= What you will do =
Among the entries below, find the lines holding "part" and copy them.

= Dataset records =
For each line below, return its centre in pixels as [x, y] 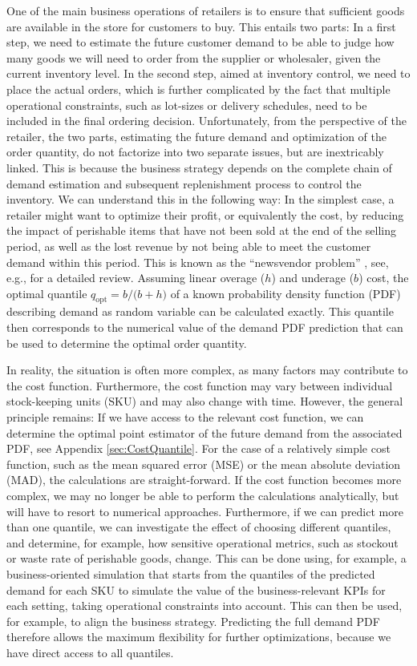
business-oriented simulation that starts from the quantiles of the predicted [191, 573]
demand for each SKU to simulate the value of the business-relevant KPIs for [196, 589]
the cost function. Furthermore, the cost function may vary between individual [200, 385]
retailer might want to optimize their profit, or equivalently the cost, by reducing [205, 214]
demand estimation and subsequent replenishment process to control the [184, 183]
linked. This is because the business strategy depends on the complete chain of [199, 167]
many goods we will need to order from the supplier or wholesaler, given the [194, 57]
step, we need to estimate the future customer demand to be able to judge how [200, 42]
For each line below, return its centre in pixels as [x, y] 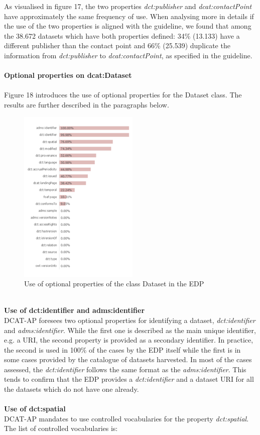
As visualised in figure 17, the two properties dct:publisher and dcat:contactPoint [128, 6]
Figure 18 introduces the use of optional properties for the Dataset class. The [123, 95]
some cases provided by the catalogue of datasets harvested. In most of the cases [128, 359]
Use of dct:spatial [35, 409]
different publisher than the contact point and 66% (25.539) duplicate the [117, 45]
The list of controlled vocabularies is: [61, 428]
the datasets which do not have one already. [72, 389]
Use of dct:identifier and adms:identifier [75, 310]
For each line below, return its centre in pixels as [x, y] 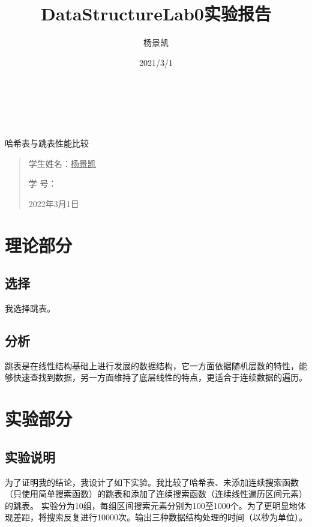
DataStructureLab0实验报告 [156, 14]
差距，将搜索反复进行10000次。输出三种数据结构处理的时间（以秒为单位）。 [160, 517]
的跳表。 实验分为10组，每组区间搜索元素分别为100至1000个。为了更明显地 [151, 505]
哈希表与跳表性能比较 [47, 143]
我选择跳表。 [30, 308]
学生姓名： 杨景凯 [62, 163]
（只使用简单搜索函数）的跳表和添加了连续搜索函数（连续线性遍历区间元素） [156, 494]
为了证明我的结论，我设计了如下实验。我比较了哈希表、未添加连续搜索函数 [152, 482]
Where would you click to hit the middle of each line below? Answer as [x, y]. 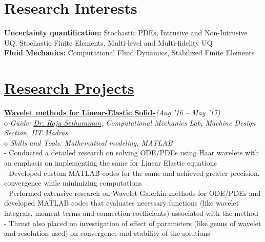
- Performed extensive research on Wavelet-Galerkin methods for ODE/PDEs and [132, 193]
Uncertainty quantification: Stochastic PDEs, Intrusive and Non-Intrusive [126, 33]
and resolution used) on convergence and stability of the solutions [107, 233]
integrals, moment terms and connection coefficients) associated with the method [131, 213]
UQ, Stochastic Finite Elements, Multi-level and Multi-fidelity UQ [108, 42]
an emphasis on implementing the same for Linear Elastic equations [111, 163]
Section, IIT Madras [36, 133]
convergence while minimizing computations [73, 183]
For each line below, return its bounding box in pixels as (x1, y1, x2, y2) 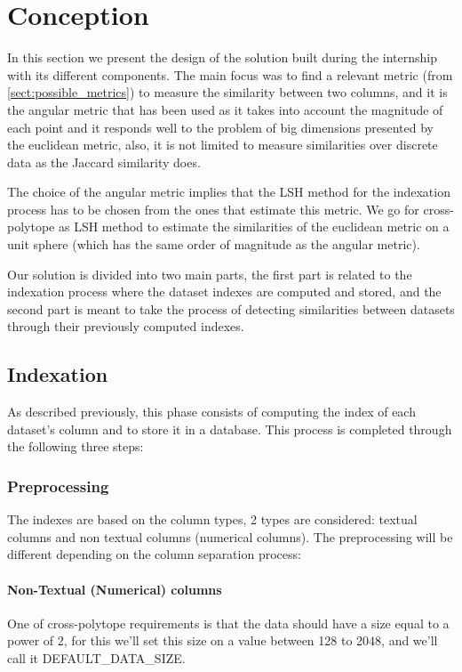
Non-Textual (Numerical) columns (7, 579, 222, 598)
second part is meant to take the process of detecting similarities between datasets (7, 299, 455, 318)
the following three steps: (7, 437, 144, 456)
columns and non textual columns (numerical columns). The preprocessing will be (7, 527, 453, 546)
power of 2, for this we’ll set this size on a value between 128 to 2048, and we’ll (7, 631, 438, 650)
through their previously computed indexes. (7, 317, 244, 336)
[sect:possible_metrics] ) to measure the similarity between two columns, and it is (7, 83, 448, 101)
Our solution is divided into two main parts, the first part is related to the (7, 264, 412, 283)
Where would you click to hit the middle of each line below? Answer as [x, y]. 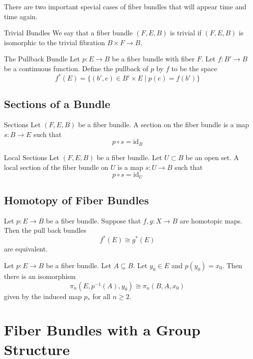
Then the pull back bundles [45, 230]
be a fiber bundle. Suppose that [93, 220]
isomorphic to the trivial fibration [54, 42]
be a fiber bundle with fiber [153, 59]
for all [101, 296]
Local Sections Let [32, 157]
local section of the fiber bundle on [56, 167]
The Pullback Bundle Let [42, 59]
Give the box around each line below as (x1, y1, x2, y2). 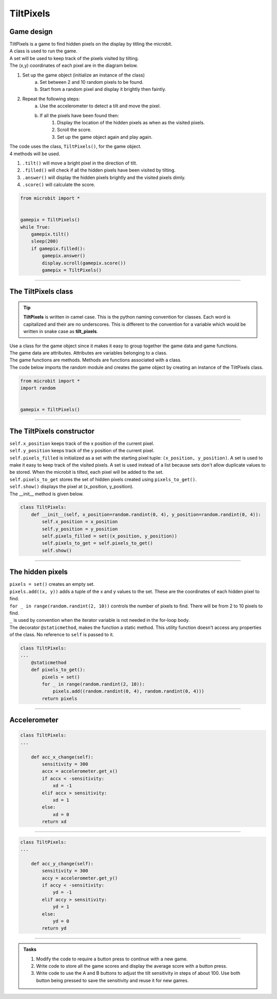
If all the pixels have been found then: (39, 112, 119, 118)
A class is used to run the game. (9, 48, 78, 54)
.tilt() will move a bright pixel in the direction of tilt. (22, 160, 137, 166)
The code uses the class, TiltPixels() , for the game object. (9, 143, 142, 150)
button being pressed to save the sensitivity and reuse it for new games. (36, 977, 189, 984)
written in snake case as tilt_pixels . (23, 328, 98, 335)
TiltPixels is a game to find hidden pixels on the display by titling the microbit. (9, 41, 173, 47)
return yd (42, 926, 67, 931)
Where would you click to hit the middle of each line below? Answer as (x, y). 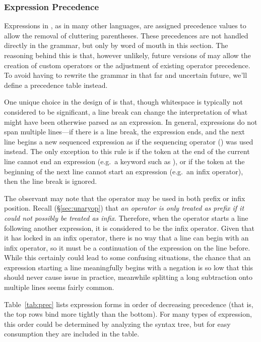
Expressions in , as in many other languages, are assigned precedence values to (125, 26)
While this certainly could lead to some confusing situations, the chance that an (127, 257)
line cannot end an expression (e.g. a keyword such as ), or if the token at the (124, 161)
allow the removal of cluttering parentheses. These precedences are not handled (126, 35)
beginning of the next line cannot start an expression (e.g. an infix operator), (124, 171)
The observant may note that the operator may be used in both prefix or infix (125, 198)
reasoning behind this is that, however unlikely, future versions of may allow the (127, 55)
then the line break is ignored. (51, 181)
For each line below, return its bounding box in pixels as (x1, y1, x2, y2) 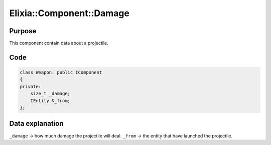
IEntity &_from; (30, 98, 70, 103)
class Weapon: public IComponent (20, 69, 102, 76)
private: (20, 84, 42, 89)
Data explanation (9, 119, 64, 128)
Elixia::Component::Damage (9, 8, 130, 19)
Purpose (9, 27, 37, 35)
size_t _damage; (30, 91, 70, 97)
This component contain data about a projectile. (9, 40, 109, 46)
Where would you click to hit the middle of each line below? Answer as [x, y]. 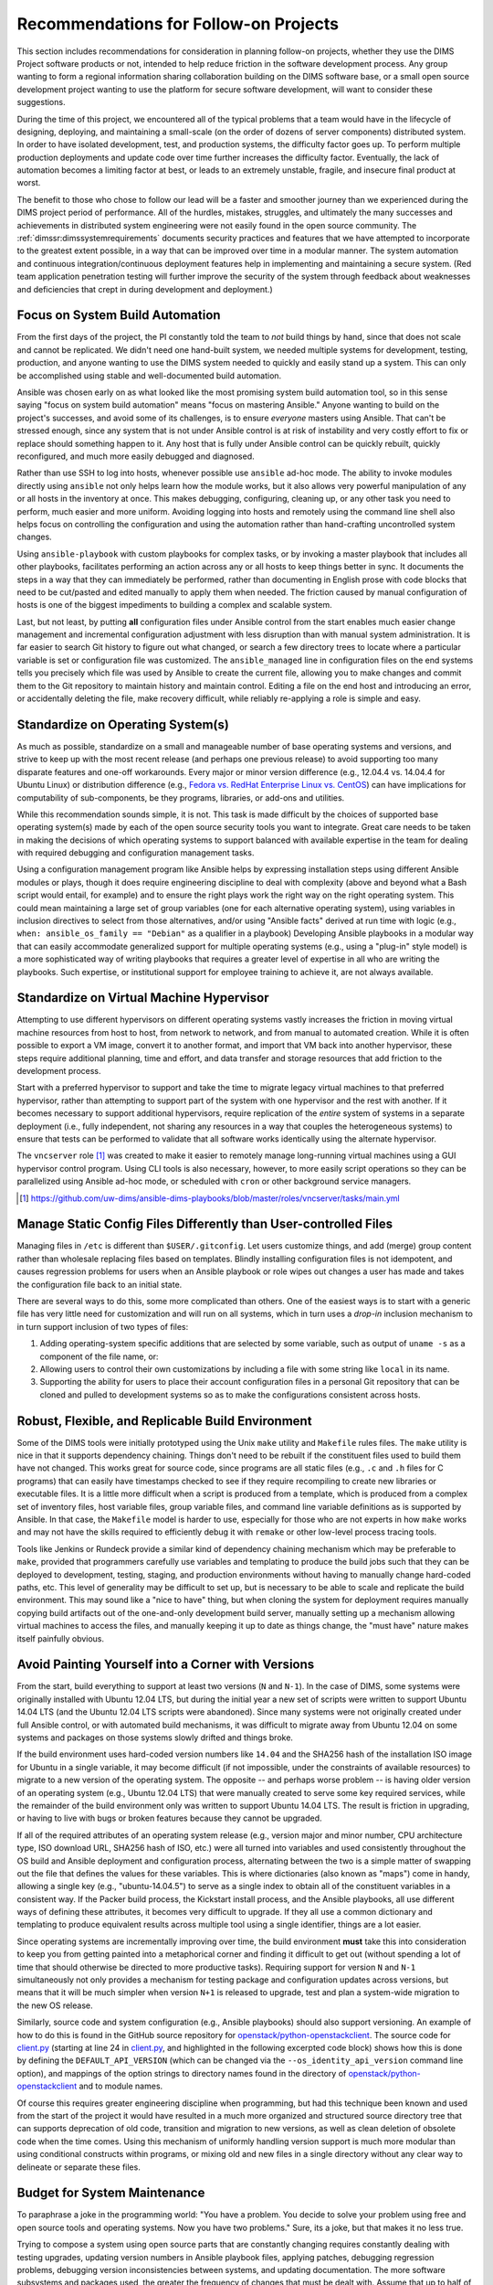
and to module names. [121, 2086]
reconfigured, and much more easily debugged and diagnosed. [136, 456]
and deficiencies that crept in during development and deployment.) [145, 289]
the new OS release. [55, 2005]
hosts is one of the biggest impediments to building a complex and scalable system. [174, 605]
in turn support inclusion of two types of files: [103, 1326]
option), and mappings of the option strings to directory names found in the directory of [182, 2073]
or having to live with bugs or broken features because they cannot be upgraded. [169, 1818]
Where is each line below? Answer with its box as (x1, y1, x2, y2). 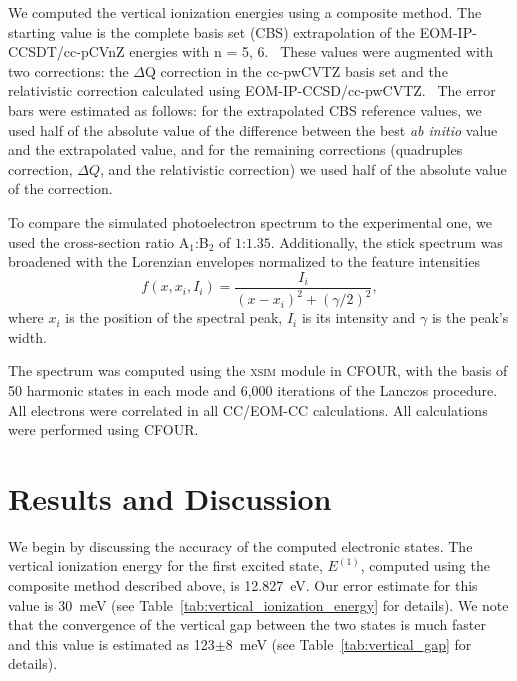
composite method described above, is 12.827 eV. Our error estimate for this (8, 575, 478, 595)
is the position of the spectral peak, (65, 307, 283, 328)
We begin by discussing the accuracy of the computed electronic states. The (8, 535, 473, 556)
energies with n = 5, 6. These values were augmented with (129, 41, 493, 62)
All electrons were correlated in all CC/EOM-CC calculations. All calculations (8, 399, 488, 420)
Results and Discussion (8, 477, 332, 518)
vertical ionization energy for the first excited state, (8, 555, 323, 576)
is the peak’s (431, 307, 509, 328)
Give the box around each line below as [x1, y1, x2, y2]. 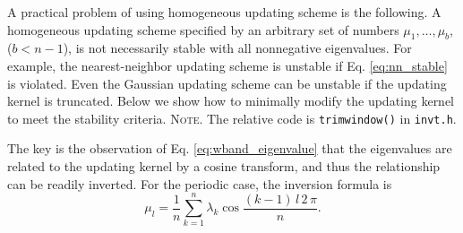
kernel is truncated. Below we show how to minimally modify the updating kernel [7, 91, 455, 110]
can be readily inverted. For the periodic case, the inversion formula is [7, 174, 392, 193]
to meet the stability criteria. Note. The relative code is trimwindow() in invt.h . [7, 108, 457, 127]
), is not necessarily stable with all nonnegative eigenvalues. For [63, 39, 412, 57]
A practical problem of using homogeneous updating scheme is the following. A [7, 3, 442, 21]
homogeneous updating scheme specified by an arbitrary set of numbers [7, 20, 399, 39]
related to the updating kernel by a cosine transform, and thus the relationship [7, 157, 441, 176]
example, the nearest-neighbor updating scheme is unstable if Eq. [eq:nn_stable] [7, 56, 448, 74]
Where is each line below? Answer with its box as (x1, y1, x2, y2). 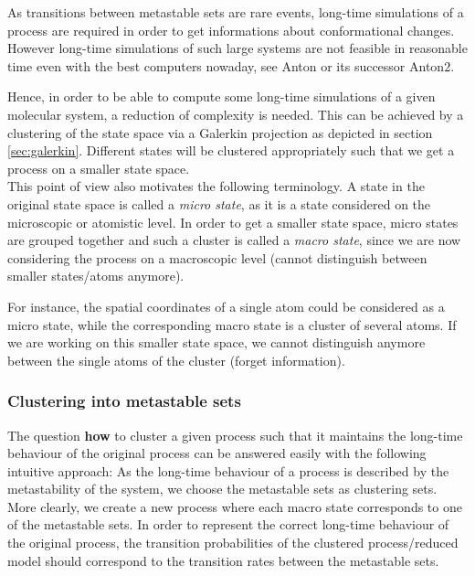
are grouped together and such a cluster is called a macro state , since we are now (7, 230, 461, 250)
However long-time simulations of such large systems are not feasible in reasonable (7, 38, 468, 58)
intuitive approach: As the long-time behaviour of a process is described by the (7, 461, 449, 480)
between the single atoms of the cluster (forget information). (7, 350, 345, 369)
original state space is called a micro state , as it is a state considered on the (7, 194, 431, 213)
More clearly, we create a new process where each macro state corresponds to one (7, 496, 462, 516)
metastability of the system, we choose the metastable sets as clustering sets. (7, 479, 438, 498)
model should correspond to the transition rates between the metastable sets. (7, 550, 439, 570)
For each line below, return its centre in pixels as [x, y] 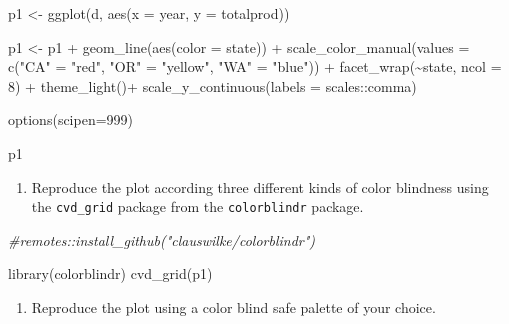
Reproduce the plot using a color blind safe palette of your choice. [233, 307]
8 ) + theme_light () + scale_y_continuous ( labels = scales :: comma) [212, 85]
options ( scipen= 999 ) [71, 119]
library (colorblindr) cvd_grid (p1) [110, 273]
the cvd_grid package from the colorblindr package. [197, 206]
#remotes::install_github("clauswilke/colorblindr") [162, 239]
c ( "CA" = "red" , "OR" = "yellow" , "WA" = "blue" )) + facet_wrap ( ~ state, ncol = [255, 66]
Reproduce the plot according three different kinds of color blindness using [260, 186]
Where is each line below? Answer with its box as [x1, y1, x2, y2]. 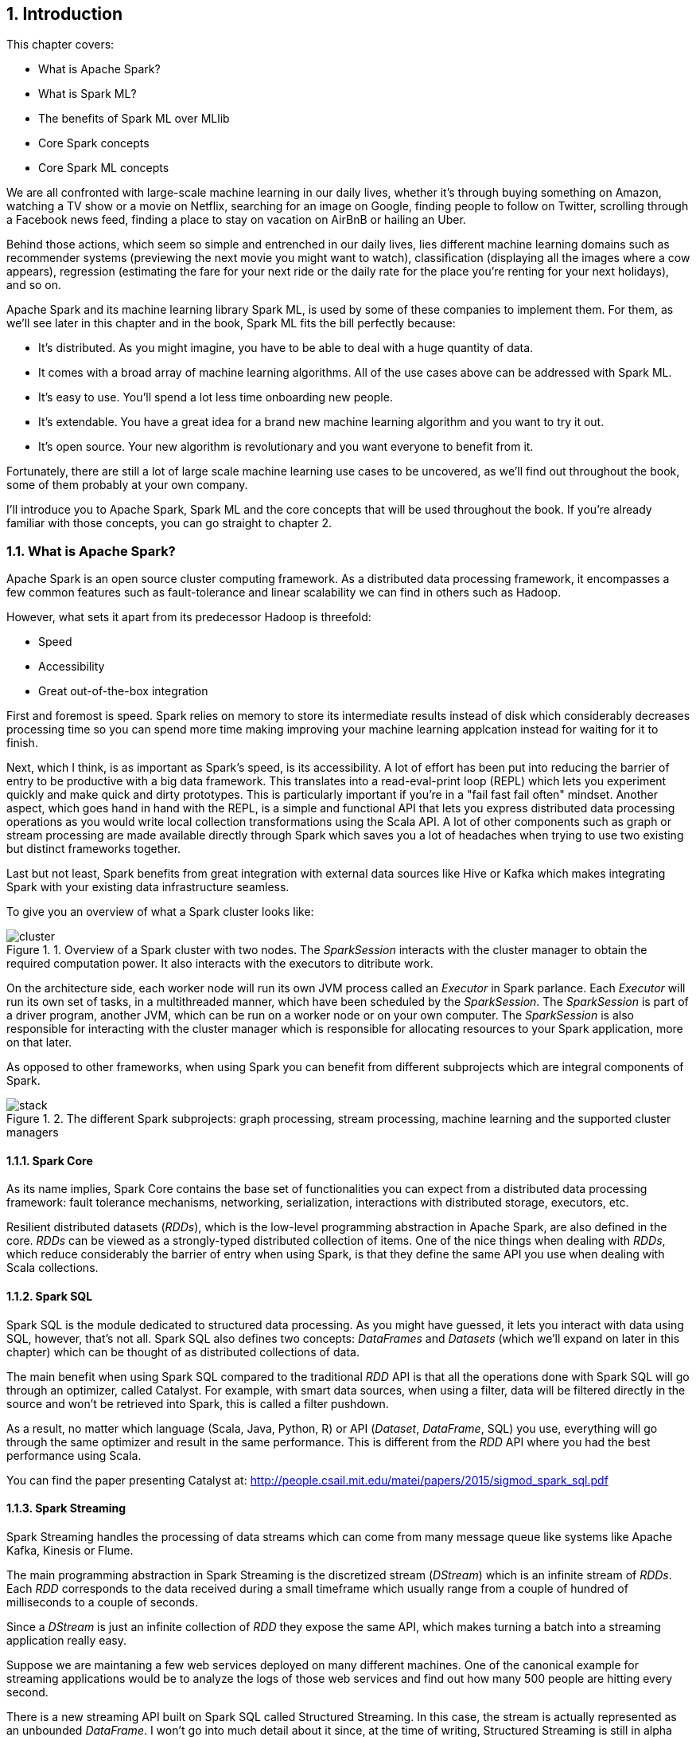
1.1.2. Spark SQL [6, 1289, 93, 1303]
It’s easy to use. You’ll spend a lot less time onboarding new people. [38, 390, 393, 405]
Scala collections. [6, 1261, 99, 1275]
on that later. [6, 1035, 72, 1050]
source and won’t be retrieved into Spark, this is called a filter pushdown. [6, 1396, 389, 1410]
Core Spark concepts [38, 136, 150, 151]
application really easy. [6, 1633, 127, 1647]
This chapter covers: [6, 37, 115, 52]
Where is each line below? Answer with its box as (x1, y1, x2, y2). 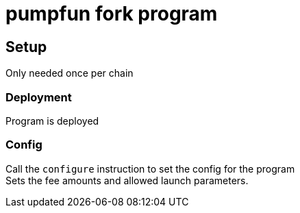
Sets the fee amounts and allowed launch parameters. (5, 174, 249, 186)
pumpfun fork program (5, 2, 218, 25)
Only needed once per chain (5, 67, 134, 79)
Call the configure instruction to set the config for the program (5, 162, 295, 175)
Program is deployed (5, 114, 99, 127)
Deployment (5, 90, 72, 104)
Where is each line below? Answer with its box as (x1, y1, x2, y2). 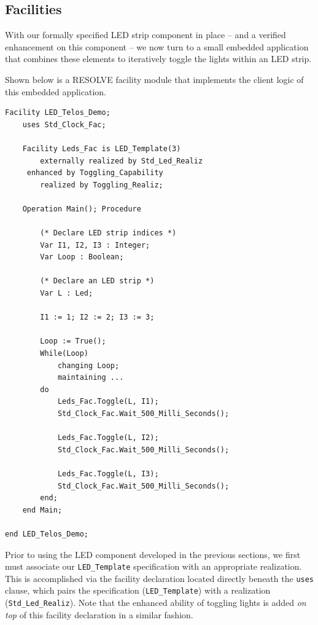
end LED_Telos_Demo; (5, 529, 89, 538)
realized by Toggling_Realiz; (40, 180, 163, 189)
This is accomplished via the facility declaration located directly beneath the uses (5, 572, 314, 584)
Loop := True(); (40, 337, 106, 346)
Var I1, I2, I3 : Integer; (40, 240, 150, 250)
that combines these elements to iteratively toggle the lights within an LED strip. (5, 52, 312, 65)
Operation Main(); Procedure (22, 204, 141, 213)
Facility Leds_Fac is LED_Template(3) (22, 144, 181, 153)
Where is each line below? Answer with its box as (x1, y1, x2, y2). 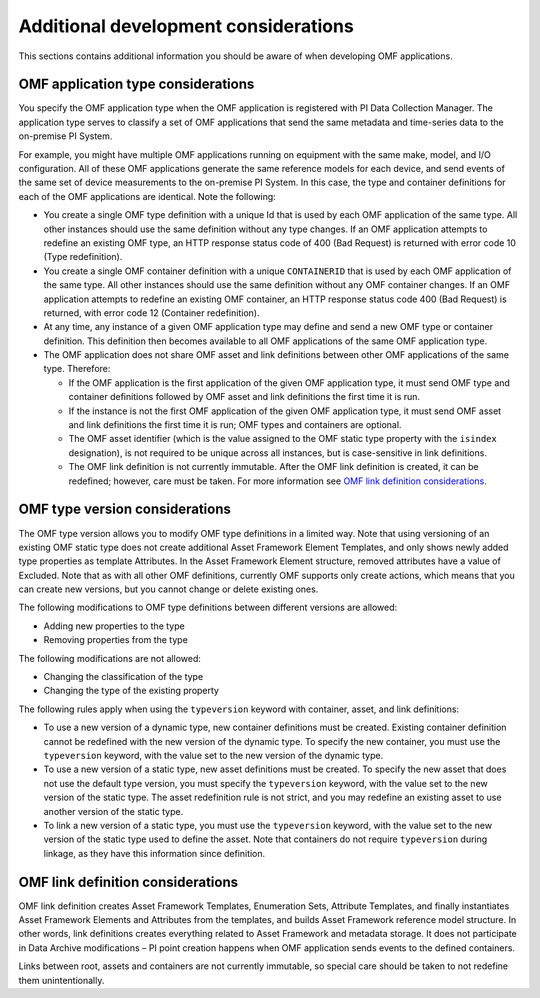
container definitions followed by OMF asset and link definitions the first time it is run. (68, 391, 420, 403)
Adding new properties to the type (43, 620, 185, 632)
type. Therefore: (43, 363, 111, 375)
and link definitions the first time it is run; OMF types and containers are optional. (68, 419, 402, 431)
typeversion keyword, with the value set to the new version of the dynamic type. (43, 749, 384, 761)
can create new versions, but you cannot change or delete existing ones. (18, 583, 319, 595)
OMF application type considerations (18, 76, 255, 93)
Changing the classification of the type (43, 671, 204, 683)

= Answer to this task =
second part is meant to take the process of detecting similarities between datasets (7, 299, 455, 318)
Our solution is divided into two main parts, the first part is related to the (7, 264, 412, 283)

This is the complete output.